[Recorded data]
####

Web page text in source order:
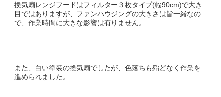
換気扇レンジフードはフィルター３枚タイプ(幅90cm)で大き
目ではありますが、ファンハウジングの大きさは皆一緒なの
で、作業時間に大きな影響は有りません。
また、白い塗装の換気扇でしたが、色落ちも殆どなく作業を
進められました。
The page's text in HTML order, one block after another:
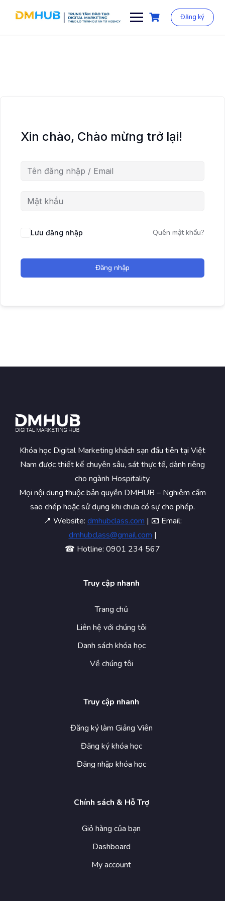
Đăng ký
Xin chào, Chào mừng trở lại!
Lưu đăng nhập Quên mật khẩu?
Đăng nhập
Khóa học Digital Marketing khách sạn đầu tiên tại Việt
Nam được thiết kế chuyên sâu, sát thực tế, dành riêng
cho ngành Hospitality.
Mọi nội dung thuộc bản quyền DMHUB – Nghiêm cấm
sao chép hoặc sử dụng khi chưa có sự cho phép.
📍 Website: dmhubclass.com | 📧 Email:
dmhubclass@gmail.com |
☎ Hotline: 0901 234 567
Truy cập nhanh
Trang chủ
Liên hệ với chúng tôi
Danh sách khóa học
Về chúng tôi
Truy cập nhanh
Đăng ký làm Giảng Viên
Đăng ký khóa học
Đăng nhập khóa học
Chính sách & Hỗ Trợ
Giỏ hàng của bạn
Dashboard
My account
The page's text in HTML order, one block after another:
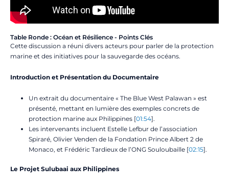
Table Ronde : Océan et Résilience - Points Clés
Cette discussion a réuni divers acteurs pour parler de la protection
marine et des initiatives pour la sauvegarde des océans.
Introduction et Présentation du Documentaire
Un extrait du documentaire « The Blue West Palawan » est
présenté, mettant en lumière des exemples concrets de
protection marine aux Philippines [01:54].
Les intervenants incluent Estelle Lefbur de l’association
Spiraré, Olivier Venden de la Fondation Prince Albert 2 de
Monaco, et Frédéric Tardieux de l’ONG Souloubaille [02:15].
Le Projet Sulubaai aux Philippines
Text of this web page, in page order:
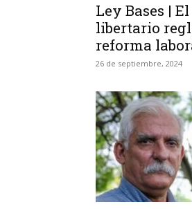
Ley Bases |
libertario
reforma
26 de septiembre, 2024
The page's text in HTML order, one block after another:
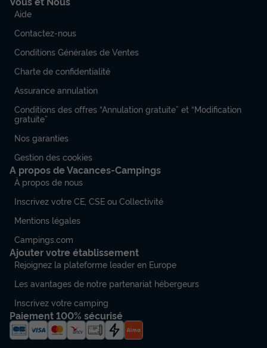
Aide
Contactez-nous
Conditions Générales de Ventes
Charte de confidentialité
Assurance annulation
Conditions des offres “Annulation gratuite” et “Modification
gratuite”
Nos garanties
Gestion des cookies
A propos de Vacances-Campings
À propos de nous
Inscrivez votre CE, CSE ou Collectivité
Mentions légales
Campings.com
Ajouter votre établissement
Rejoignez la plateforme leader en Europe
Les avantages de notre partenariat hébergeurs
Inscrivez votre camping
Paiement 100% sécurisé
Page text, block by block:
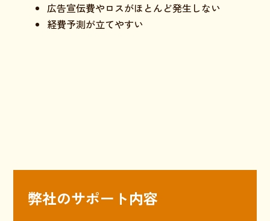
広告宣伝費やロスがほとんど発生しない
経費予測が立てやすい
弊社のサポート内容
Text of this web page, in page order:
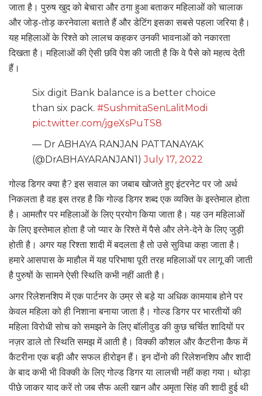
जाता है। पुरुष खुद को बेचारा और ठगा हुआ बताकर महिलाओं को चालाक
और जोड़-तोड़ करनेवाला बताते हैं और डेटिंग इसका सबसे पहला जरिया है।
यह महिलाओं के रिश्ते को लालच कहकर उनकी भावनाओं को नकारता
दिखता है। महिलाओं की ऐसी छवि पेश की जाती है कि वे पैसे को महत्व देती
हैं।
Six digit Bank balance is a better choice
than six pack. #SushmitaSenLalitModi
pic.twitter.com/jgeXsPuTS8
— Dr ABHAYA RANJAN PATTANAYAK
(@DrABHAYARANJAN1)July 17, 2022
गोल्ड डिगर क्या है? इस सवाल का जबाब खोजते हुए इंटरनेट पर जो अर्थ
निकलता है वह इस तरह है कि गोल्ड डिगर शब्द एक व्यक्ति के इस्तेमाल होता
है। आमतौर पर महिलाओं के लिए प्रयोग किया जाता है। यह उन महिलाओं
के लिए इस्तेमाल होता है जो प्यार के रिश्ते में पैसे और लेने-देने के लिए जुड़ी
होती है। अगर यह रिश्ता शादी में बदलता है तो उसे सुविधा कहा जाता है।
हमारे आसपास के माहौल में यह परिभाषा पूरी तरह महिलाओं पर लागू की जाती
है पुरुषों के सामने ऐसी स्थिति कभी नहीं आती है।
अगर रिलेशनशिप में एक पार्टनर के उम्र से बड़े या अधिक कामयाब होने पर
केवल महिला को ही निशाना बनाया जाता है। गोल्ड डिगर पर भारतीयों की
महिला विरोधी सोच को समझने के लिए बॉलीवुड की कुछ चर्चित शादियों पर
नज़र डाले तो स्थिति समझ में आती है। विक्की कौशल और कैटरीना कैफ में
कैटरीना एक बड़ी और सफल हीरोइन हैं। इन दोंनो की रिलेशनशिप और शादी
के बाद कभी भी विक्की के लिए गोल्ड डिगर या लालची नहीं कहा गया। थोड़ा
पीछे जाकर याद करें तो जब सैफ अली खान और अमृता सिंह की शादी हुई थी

####

**Exercise:** Work from the entries above. Set down exactly and only the lines from the line with "Truy cập nhanh" to the line with "Spiraré, Olivier Venden", both included, and leave the pictures out.

**Response:**
Truy cập nhanh
Đăng ký làm Giảng Viên
Đăng ký khóa học
Đăng nhập khóa học
Chính sách & Hỗ Trợ
Giỏ hàng của bạn
Dashboard
My account
The page's text in HTML order, one block after another:
Table Ronde : Océan et Résilience - Points Clés
Cette discussion a réuni divers acteurs pour parler de la protection
marine et des initiatives pour la sauvegarde des océans.
Introduction et Présentation du Documentaire
Un extrait du documentaire « The Blue West Palawan » est
présenté, mettant en lumière des exemples concrets de
protection marine aux Philippines [01:54].
Les intervenants incluent Estelle Lefbur de l’association
Spiraré, Olivier Venden de la Fondation Prince Albert 2 de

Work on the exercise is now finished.